Enhancing ASL Recognition with GCNs and Successive Residual Connections
Ushnish Sarkar, Archisman Chakraborti, Tapas Samanta, Sarbajit Pal, Amitabha Das
TL;DR
The paper tackles ASL recognition by modeling hand landmarks as graphs, addressing the limitations of grid-based CNNs for non-Euclidean hand geometry. It builds graphs from 21 MediaPipe hand landmarks per frame, applies translational and scale normalization (e.g., $x'_i = x_i - x_0$ and $d_{ij} = ||x_i - x_j||_2$ with a scale factor), and processes them with a 3-layer GCN that uses successive residual connections to stabilize training. The approach achieves a validation accuracy of $99.14\%$ on the ASL Alphabet dataset under 5-fold cross-validation, outperforming prior methods and establishing a new benchmark.
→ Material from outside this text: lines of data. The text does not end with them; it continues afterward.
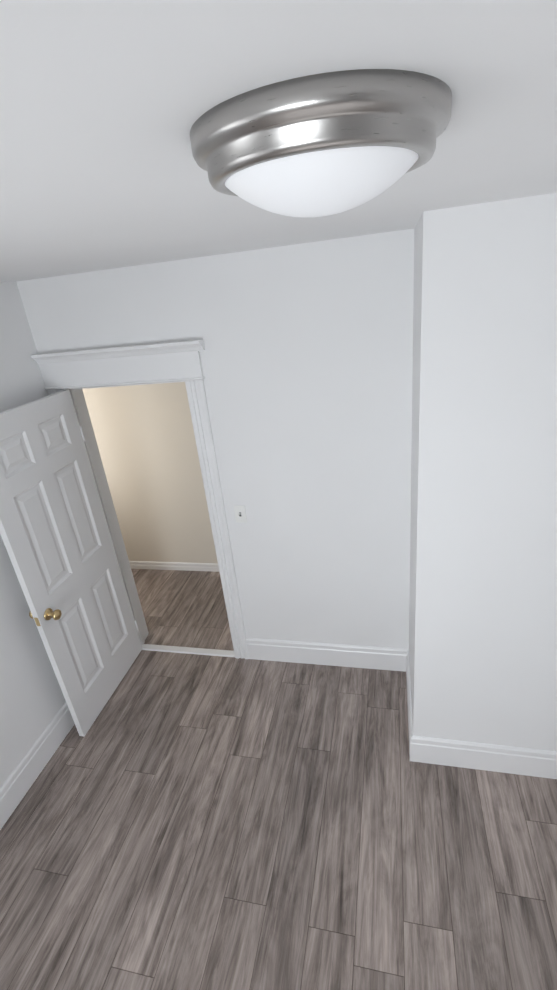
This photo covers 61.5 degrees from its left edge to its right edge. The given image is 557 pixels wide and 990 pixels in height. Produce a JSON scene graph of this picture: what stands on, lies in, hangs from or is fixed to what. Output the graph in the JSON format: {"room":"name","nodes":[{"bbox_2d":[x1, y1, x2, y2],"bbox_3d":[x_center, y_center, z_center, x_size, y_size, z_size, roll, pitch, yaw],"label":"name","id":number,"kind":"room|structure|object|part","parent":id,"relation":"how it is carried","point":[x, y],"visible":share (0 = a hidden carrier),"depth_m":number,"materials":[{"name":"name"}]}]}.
{"room":"empty bedroom","nodes":[
{"label":"empty bedroom","id":0,"kind":"room"},
{"bbox_2d":[0,282,65,787],"bbox_3d":[-1.857,0.953,1.096,0.150,2.580,4.545,0,25,14],"label":"wall","id":1,"kind":"structure","parent":0,"point":[32,700],"depth_m":2.57,"materials":[{"name":"paint"}]},
{"bbox_2d":[0,702,74,829],"bbox_3d":[-1.638,2.012,1.629,0.016,0.180,4.395,0,25,14],"label":"baseboard","id":2,"kind":"structure","parent":1,"relation":"attached to","point":[21,779],"depth_m":2.65,"materials":[{"name":"paint"}]},
{"bbox_2d":[82,382,217,562],"bbox_3d":[-0.525,-0.420,4.002,3.350,2.450,0.150,0,25,14],"label":"wall","id":3,"kind":"structure","parent":0,"point":[146,440],"depth_m":4.15,"materials":[{"name":"beige paint"}]},
{"bbox_2d":[129,561,218,571],"bbox_3d":[-1.160,0.692,4.587,1.529,0.085,0.012,0,25,14],"label":"baseboard","id":4,"kind":"structure","parent":3,"relation":"attached to","point":[187,566],"depth_m":4.53,"materials":[{"name":"paint"}]},
{"bbox_2d":[16,229,413,648],"bbox_3d":[0.021,-0.035,2.837,4.953,2.580,0.150,0,25,14],"label":"wall","id":5,"kind":"structure","parent":0,"point":[306,355],"depth_m":2.54,"materials":[{"name":"paint"}]},
{"bbox_2d":[0,390,142,736],"bbox_3d":[-1.233,0.432,2.837,0.183,1.973,0.778,0,25,14],"label":"door","id":6,"kind":"structure","parent":5,"relation":"in","point":[56,537],"depth_m":2.74,"materials":[{"name":"paint"}]},
{"bbox_2d":[31,339,248,658],"bbox_3d":[-0.772,0.152,3.093,1.029,2.196,0.234,0,25,14],"label":"door frame","id":7,"kind":"structure","parent":5,"relation":"attached to","point":[147,363],"depth_m":2.72,"materials":[{"name":"paint"}]},
{"bbox_3d":[-0.763,0.158,3.215,0.963,2.085,0.018,0,25,14],"label":"main hall door trim","id":8,"kind":"part","parent":7,"relation":"part of","materials":[{"name":"white wood"}]},
{"bbox_2d":[141,644,234,656],"bbox_3d":[-0.688,1.161,3.507,0.773,0.011,0.060,0,25,14],"label":"door sill","id":9,"kind":"structure","parent":5,"relation":"attached to","point":[191,650],"depth_m":3.49,"materials":[{"name":"paint"}]},
{"bbox_2d":[234,506,246,522],"bbox_3d":[-0.236,0.120,2.876,0.072,0.116,0.020,0,25,14],"label":"switch plate","id":10,"kind":"object","parent":5,"relation":"attached to","point":[240,514],"visible":1,"depth_m":2.88,"materials":[{"name":"white plastic"}]},
{"bbox_2d":[246,638,408,670],"bbox_3d":[0.318,1.090,3.203,1.105,0.180,0.016,0,25,14],"label":"baseboard","id":11,"kind":"structure","parent":5,"relation":"attached to","point":[381,658],"depth_m":3.19,"materials":[{"name":"paint"}]},
{"bbox_2d":[0,569,556,989],"bbox_3d":[-0.223,1.948,1.784,4.953,0.120,5.620,0,25,14],"label":"floor","id":12,"kind":"structure","parent":0,"point":[180,821],"depth_m":2.23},
{"bbox_2d":[0,0,556,281],"bbox_3d":[0.032,-0.618,0.808,3.973,0.120,3.245,0,25,14],"label":"ceiling","id":13,"kind":"structure","parent":0,"point":[105,105],"depth_m":0.48,"materials":[{"name":"paint"}]},
{"bbox_2d":[190,69,451,216],"bbox_3d":[0.051,-0.400,0.580,0.304,0.094,0.304,0,25,14],"label":"flush-mount light","id":14,"kind":"object","parent":13,"relation":"attached to","point":[405,109],"depth_m":0.48,"materials":[{"name":"silver metal"}]},
{"bbox_3d":[0.053,-0.382,0.588,0.244,0.054,0.244,0,25,14],"label":"flush-mount light shade","id":15,"kind":"part","parent":14,"relation":"part of","materials":[{"name":"white glass"}]},
{"bbox_2d":[409,193,556,751],"bbox_3d":[1.438,0.122,2.128,1.587,2.580,0.655,0,25,14],"label":"wall","id":16,"kind":"structure","parent":0,"point":[483,607],"depth_m":1.83,"materials":[{"name":"paint"}]},
{"bbox_2d":[404,650,415,737],"bbox_3d":[0.776,1.228,2.777,0.016,0.180,0.600,0,25,14],"label":"baseboard","id":17,"kind":"structure","parent":16,"relation":"attached to","point":[406,652],"depth_m":2.79,"materials":[{"name":"paint"}]},
{"bbox_2d":[409,734,556,778],"bbox_3d":[1.456,1.352,2.326,1.550,0.180,0.016,0,25,14],"label":"baseboard","id":18,"kind":"structure","parent":16,"relation":"attached to","point":[463,754],"depth_m":2.41,"materials":[{"name":"paint"}]}
]}
This pipeline enables robust, potentially real-time ASL translation and can be extended to larger and more diverse sign-language datasets for improved assistive human-computer interaction.
Abstract
This study presents a novel approach for enhancing American Sign Language (ASL) recognition using Graph Convolutional Networks (GCNs) integrated with successive residual connections. The method leverages the MediaPipe framework to extract key landmarks from each hand gesture, which are then used to construct graph representations. A robust preprocessing pipeline, including translational and scale normalization techniques, ensures consistency across the dataset. The constructed graphs are fed into a GCN-based neural architecture with residual connections to improve network stability. The architecture achieves state-of-the-art results, demonstrating superior generalization capabilities with a validation accuracy of 99.14%.